После случая с Бобом я зареклась ходить на свидания. А ничего другого и не оставалось. Кому-кому, а мне успех в сердечных делах в Голливуде не светил. Уверена, что где-то существует книга, которую я могла бы почитать по этой теме, или семинар, на который я могла бы прийти и узнать, «Как найти настоящую любовь в городе Подлецов», возможно даже, на курсах написания сценариев легендарного Роберта Макки, но времени на это найти сейчас все равно не удалось бы. У меня была куча сценариев, которыми мне поручила заняться Виктория, и по крайней мере 750 000 завтраков, которые надо было организовать для Скотта, а с тех пор как Лара подалась на курсы по написанию романов, мне пришлось взвалить на себя еще и все ее телефонные звонки и пробежки за кофе. Мои локти буквально стали таким же приспособлением, постоянно прикрепленным к прилавку в «Кофейном зерне», как и тарелка пирожных с орехами по три доллара за штуку и блюдечко для чаевых.

— Как всегда, детка? — спрашивал Джейсон, когда я входила в его кофейню в таком виде, словно провела ободряющие полчаса на электрическом стуле.

— Да, пожалуй. — Я клала подбородок на руки и пристально смотрела на пеструю «Формику» в надежде на озарение — вдруг она подскажет мне, что я здесь делаю? В этом городе, со всеми бумажками, грязным бельем и бессонными ночами, в которые я постоянно волнуюсь, не забыла ли я сказать Скотту, что новое кино его самого модного молодого режиссера соберет еще 76 миллионов сверх бюджета на следующую из шестнадцати недель показа в Нью-Йорке. (Кстати, в этом городе вы согласитесь сказать глупость не меньше чем за три миллиона в день.) Потому что если я забыла сказать Скопу, то на следующее утро я стояла бы в его офисе, а любимый шеф пообещал бы проделать в моем теле дополнительные отверстия и порвал бы меня в клочья голыми руками.
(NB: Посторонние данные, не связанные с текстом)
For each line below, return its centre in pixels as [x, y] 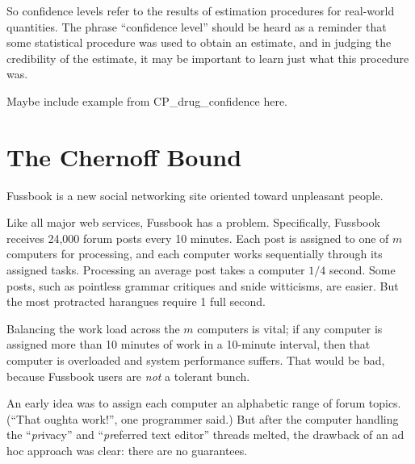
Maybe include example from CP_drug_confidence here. [147, 100]
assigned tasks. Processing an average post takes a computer [156, 270]
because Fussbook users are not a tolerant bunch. [128, 376]
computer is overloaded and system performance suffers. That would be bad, [196, 360]
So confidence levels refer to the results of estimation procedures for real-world [201, 10]
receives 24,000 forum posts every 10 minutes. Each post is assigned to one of [198, 238]
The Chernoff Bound [124, 156]
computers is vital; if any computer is [290, 328]
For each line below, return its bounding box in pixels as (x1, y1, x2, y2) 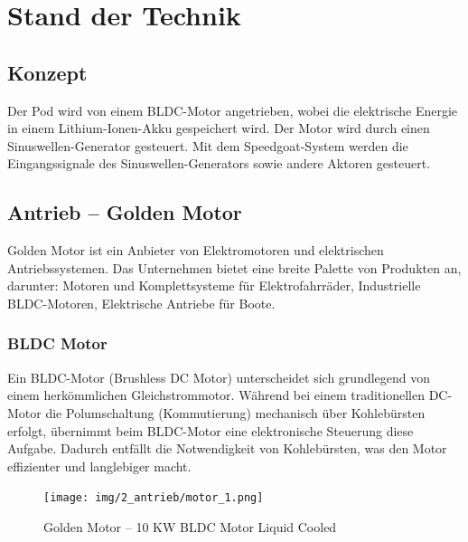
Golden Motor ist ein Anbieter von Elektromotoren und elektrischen (7, 241, 384, 260)
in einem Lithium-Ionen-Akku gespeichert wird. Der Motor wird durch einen (7, 119, 430, 138)
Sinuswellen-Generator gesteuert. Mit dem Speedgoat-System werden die (7, 136, 408, 155)
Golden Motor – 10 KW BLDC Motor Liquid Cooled (43, 517, 337, 536)
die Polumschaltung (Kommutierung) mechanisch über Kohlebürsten (45, 403, 426, 422)
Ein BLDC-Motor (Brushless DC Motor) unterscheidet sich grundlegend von (7, 367, 431, 386)
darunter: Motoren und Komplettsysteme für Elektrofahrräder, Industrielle (7, 276, 421, 295)
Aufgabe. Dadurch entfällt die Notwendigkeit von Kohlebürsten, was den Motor (7, 439, 447, 458)
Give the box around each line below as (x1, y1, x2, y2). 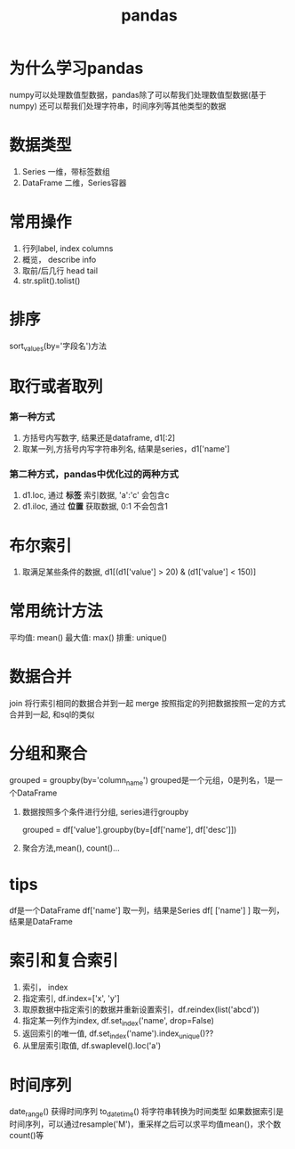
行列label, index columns (21, 242, 114, 254)
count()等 (9, 1130, 44, 1141)
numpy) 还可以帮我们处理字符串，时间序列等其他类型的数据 (9, 100, 227, 111)
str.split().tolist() (21, 275, 81, 286)
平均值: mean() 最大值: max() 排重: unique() (9, 632, 167, 643)
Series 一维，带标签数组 (21, 166, 111, 176)
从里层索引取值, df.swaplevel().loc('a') (21, 1040, 162, 1051)
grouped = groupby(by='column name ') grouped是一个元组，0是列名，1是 (9, 775, 275, 787)
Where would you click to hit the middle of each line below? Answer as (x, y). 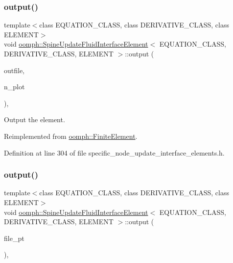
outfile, (14, 70)
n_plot (14, 87)
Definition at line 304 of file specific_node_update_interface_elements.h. (114, 152)
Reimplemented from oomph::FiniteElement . (71, 136)
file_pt (14, 238)
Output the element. (35, 119)
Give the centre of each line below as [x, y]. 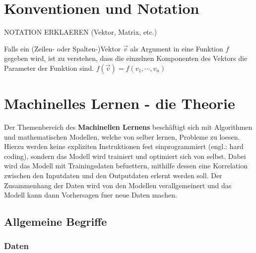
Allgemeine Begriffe [56, 222]
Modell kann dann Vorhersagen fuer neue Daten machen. [91, 195]
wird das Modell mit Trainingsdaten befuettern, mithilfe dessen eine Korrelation [126, 166]
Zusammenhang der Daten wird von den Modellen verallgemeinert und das [118, 185]
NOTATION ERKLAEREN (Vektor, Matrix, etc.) [81, 32]
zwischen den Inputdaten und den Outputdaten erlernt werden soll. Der [113, 175]
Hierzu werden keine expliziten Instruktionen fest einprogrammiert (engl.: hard [124, 146]
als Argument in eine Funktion [177, 48]
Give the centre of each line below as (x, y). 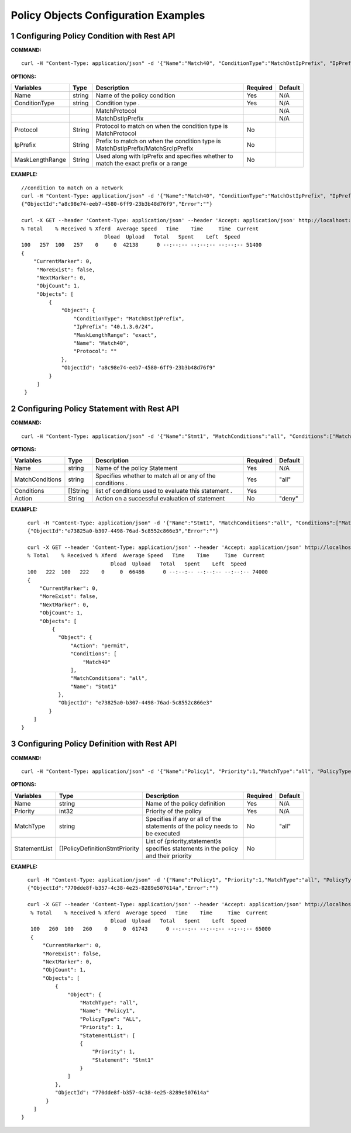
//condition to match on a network (72, 188)
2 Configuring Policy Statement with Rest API (95, 409)
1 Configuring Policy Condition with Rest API (93, 36)
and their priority (168, 855)
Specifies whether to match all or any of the (156, 476)
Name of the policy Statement (137, 468)
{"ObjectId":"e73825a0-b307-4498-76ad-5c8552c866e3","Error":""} (123, 531)
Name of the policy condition (135, 95)
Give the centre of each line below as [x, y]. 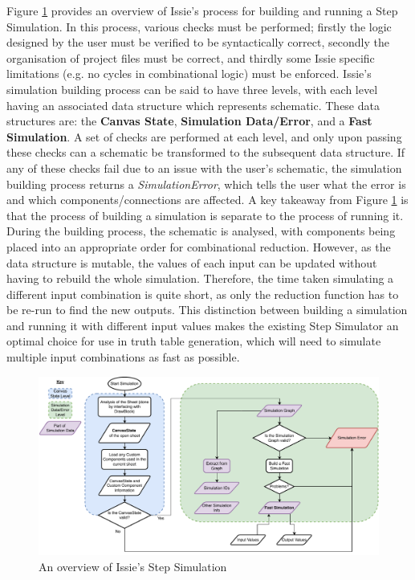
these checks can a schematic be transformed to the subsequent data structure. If [206, 152]
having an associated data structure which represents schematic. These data [193, 105]
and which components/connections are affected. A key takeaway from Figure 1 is [207, 200]
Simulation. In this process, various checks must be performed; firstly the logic [199, 26]
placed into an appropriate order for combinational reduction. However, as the [199, 246]
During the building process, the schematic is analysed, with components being [201, 231]
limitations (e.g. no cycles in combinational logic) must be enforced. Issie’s [189, 74]
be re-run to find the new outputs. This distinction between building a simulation [207, 310]

Этим утром, придя в «Кофейное зерно», я заметила, что вернулись Помощники. Помощники Макса Фишера, выражаясь точнее. Они жалко кучковались вокруг стола в углу — все шестеро — с белыми как полотно лицами, на которые было страшно смотреть. Я и не смотрела — слишком уж несчастный вид у них был, — объектом своего созерцания избрав Джейсона, который, как обычно, стоял за прилавком. Но Джейсон выглядел почти так же плохо, как я себя чувствовала, — то есть ненамного лучше, чем Помощники. У него под глазами виднелись совсем не поэтические темные круги, и он только что обжег пальцы, коснувшись машины для эспрессо.

— Поздно лег? — спросила я, занимая свое стандартное положение за прилавком.

— Спал только час, прежде чем должен был оказаться здесь в шесть.

— Ничего себе, и как она? — улыбнулась я, радуясь тому, что хоть кто-то в этом городе имеет личную жизнь. Хотя мне не нравилось представлять Джейсона с девушкой. Нет, я бы не сказала, что влюбилась в него по уши. Просто с ним я вела себя непринужденно, и мысль о том, что есть такой милый, забавный парень, на которого я могу однажды случайно наткнуться вне стен «Кофейного зерна», даже если он только друг, умиротворяла меня.

— Размечталась! Я заканчивал сценарий.

— Ты писатель? — спросила я, ощущая внезапный приступ чувства вины за то, что знаю Джейсона уже почти месяц, но никогда не видела в нем никого другого, кроме как профессионала по взбиванию молока. Какой же эгоцентристкой я стала! Когда-то мне были известны даже имена детей человека, который устанавливал повое программное обеспечение на наши офисные компьютеры в округе Колумбия… Что же случилось со мной?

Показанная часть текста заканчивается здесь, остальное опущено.